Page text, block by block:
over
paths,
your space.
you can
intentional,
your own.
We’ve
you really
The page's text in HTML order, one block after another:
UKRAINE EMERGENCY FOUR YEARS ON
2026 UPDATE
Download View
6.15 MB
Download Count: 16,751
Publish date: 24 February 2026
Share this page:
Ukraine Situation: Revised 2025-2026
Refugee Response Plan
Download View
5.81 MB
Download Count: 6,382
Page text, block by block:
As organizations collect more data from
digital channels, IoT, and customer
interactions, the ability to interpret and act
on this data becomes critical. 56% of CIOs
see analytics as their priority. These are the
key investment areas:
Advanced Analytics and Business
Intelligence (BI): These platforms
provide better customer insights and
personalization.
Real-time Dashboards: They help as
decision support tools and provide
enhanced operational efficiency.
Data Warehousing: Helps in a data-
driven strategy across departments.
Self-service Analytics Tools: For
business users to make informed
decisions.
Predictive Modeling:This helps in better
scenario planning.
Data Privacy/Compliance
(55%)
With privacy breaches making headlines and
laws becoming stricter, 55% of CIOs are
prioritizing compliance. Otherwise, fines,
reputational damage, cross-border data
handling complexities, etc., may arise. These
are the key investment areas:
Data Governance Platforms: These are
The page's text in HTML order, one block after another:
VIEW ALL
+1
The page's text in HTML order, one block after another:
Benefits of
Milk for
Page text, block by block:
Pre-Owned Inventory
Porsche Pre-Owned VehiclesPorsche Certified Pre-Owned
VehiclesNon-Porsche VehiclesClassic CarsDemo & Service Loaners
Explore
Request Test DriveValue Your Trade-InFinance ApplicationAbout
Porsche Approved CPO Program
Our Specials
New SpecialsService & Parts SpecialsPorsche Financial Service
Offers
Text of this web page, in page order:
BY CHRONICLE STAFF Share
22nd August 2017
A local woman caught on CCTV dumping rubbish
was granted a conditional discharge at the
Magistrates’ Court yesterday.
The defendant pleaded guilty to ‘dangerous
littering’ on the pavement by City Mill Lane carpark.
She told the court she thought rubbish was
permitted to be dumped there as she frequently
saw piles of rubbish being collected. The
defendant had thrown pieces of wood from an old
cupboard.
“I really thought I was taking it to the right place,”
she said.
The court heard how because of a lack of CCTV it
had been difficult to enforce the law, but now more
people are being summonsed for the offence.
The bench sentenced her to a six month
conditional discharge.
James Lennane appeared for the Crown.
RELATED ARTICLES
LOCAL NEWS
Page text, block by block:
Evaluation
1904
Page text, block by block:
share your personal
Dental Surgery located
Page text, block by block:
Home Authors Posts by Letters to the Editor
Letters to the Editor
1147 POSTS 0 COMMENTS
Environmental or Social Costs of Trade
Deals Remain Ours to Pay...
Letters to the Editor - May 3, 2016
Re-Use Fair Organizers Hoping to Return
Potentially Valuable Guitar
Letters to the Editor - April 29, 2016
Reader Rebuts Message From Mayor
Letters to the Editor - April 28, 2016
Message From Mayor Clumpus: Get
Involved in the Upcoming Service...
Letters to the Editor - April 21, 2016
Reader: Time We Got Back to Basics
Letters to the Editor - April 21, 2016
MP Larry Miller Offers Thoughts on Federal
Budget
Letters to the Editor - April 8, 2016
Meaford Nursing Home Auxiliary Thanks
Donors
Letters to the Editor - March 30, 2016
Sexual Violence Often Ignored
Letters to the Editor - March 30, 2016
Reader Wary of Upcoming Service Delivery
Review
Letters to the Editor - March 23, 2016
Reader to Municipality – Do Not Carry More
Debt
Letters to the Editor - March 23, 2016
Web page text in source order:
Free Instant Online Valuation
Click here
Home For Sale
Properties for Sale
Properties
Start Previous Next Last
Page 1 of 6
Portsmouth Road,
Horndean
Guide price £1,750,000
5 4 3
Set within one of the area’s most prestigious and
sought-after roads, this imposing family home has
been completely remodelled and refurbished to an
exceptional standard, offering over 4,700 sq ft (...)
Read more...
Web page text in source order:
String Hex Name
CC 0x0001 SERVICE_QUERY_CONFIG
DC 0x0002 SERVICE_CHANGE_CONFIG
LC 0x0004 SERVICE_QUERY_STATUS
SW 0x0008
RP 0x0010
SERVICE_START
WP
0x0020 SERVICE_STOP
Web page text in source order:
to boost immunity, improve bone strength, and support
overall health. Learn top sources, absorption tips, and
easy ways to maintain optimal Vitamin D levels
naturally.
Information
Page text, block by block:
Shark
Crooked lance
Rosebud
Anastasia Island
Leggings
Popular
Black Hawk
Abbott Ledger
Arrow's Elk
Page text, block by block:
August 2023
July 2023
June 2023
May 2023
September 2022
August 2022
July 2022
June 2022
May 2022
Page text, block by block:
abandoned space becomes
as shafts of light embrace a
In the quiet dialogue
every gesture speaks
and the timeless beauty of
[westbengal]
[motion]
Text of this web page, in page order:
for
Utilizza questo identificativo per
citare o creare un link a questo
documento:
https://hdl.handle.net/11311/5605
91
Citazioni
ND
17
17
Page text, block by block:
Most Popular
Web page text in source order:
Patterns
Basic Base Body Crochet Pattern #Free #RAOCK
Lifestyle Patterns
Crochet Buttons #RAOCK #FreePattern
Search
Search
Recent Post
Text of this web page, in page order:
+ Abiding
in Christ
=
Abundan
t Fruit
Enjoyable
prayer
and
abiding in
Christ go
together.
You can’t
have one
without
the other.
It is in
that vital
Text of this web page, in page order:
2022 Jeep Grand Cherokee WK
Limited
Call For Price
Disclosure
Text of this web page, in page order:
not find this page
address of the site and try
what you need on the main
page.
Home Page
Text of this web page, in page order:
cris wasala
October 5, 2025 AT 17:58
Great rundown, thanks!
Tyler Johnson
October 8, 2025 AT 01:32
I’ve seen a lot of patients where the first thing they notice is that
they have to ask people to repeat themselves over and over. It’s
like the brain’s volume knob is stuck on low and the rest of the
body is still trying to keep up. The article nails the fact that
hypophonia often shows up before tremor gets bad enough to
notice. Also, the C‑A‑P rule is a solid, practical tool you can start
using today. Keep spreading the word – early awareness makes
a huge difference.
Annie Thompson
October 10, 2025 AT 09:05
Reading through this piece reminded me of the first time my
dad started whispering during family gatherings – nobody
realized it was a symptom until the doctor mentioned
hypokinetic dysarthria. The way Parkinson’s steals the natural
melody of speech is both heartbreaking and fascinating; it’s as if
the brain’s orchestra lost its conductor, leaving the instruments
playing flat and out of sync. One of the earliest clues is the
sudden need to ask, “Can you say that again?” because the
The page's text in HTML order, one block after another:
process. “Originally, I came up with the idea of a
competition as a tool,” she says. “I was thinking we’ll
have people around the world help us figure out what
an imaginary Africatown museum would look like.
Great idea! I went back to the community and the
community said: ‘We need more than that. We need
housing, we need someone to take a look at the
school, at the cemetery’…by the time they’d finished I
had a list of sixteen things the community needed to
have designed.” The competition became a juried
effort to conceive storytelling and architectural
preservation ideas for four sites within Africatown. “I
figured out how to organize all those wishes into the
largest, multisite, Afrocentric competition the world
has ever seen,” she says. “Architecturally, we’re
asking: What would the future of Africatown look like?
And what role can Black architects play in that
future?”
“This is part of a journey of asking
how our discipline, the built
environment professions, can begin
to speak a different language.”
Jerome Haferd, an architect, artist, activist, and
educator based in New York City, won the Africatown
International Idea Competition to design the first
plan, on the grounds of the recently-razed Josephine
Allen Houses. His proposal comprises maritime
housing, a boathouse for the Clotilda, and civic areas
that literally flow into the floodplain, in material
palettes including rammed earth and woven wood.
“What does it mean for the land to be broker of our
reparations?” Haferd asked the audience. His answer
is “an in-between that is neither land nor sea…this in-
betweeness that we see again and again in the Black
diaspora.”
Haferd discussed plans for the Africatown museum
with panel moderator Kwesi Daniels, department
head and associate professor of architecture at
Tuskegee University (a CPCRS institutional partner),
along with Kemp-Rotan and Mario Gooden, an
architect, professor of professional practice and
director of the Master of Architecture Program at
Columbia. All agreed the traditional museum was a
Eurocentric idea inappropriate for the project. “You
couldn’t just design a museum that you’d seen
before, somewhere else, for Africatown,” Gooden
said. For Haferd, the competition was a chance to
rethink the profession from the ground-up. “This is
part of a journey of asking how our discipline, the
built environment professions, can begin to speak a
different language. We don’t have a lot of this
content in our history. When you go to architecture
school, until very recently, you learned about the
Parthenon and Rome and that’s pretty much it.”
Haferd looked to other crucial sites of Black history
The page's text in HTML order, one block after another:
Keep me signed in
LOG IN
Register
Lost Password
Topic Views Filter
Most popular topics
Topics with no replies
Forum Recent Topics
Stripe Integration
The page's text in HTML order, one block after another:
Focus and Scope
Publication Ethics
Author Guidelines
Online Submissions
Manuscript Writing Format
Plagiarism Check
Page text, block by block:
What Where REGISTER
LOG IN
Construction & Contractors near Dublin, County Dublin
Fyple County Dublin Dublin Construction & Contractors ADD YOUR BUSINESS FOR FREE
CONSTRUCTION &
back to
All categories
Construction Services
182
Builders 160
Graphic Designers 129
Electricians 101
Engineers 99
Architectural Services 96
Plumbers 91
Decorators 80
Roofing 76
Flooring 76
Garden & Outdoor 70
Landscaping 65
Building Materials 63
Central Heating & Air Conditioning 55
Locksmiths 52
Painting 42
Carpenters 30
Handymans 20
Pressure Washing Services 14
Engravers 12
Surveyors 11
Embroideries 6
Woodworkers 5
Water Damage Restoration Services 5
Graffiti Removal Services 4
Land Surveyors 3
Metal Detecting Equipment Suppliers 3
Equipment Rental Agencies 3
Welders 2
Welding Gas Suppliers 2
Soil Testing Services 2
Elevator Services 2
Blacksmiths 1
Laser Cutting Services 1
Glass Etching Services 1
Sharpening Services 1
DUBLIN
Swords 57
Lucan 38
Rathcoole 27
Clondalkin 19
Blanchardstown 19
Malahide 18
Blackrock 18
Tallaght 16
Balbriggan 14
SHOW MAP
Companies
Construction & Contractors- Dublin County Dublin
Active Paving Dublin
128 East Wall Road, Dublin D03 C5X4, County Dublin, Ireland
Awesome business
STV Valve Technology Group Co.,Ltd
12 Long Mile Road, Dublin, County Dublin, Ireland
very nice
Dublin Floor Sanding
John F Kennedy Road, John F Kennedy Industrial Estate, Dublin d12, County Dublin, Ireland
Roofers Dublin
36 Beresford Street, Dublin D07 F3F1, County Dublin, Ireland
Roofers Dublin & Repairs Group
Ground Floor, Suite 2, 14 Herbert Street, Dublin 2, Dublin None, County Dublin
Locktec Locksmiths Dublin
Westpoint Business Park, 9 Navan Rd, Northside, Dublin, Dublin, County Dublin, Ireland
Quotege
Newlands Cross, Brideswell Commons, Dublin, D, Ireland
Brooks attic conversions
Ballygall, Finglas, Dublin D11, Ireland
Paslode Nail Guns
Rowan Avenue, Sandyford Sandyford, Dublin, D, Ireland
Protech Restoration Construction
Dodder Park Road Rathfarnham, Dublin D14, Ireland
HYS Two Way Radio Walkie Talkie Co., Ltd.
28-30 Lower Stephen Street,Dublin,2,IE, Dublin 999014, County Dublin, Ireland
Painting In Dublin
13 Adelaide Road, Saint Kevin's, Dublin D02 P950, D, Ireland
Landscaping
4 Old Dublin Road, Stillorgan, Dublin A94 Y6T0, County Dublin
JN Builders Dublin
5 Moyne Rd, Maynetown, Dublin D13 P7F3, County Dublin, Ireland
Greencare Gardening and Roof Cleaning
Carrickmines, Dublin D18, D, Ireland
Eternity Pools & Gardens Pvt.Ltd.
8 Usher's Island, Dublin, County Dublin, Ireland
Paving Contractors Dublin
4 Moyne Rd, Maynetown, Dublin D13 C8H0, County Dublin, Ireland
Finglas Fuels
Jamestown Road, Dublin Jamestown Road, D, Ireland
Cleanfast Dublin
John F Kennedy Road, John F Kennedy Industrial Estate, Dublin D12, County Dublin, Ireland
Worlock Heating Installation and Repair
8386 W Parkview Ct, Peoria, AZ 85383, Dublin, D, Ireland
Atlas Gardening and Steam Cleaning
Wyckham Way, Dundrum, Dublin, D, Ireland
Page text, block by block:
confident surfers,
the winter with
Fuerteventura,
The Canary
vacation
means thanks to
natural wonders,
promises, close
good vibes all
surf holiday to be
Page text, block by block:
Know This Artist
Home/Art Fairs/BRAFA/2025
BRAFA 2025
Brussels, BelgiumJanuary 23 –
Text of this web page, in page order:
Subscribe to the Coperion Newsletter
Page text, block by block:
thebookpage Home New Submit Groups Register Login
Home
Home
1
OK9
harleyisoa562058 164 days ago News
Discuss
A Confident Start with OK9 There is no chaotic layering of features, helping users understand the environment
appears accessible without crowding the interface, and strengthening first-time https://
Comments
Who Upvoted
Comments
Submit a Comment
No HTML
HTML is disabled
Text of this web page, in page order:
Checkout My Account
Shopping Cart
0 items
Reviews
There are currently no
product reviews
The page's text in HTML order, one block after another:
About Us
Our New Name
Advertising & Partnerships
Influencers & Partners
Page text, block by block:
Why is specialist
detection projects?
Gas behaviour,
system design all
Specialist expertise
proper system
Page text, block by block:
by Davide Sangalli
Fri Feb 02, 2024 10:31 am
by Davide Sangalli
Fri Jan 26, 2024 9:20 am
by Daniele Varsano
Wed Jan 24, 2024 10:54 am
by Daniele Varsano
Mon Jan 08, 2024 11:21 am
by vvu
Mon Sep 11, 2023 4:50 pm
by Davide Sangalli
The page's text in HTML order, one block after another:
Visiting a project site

WHAT IS BEING ASKED
From the records above, extract exactly and only the lines that begin at the line with "scenario planning." and stop after the line with "The defendant pleaded guilty to ‘dangerous".

RESPONSE AREA
scenario planning.
Data Privacy/Compliance
(55%)
With privacy breaches making headlines and
laws becoming stricter, 55% of CIOs are
prioritizing compliance. Otherwise, fines,
reputational damage, cross-border data
handling complexities, etc., may arise. These
are the key investment areas:
Data Governance Platforms: These are
The page's text in HTML order, one block after another:
VIEW ALL
+1
The page's text in HTML order, one block after another:
Benefits of
Milk for
Page text, block by block:
Pre-Owned Inventory
Porsche Pre-Owned VehiclesPorsche Certified Pre-Owned
VehiclesNon-Porsche VehiclesClassic CarsDemo & Service Loaners
Explore
Request Test DriveValue Your Trade-InFinance ApplicationAbout
Porsche Approved CPO Program
Our Specials
New SpecialsService & Parts SpecialsPorsche Financial Service
Offers
Text of this web page, in page order:
BY CHRONICLE STAFF Share
22nd August 2017
A local woman caught on CCTV dumping rubbish
was granted a conditional discharge at the
Magistrates’ Court yesterday.
The defendant pleaded guilty to ‘dangerous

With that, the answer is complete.